Tim Charted his distance from home.
Plot the point (12, 18).
the illustration shows plot A at (0,0) and plot B at (2,6) and plot c at (4,4) and plot D at (6,18) and plot f at (18,18) and plot G at (0,20)
How many total minutes did tim stop to rest?
How many times did Tim get closer to his home?
The speed from the 18th minute to the 20th minute is miles_______per minute.
(Remember that speed is never negative.)
Unfortunately, we cannot determine the answers to your questions as we do not have enough information about Tim's journey.
the information is the graph
Apologies for the confusion.
To determine the total minutes Tim stopped to rest, we would need to know the specific points on the graph where Tim stopped. Without that information, we cannot determine the answer.
To determine how many times Tim got closer to his home, we would need to know the specific trend of the graph. Without that information, we cannot determine the answer.
Regarding the speed from the 18th minute to the 20th minute, we can calculate it using the distance formula. The distance between two points (x1, y1) and (x2, y2) is given by:
distance = sqrt((x2 - x1)^2 + (y2 - y1)^2)
In this case, the two points are (18,18) and (20, ?), but the second coordinate of the second point is missing. Once you provide the missing coordinate, we can calculate the distance and the speed per minute.
To answer these questions, let's analyze the given information step by step.
1. How many total minutes did Tim stop to rest?

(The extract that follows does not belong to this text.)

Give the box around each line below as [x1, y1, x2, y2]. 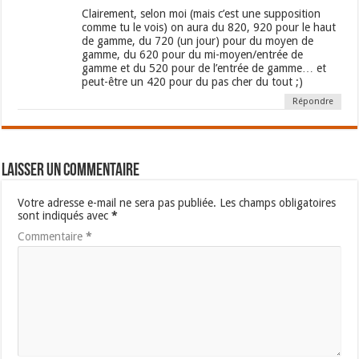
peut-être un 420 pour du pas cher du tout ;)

From the given information, we can see that Tim's journey is divided into different plot points. Each plot point represents a specific minute on Tim's journey. To determine the total minutes Tim stopped to rest, we need to count the number of plot points where the distance remains the same.
Looking at the given data, we can identify two such plot points: Plot B (2,6) and Plot C (4,4). At both these points, the distance remains constant. Therefore, Tim stopped to rest for 2 minutes.
Hence, the answer is: Tim stopped to rest for a total of 2 minutes.
2. How many times did Tim get closer to his home?
To determine how many times Tim got closer to his home, we need to analyze the change in distance between consecutive plot points.
Looking at the given data, we observe the following changes in distance:
- Plot A to Plot B: The distance increases.
- Plot B to Plot C: The distance decreases.
- Plot C to Plot D: The distance increases.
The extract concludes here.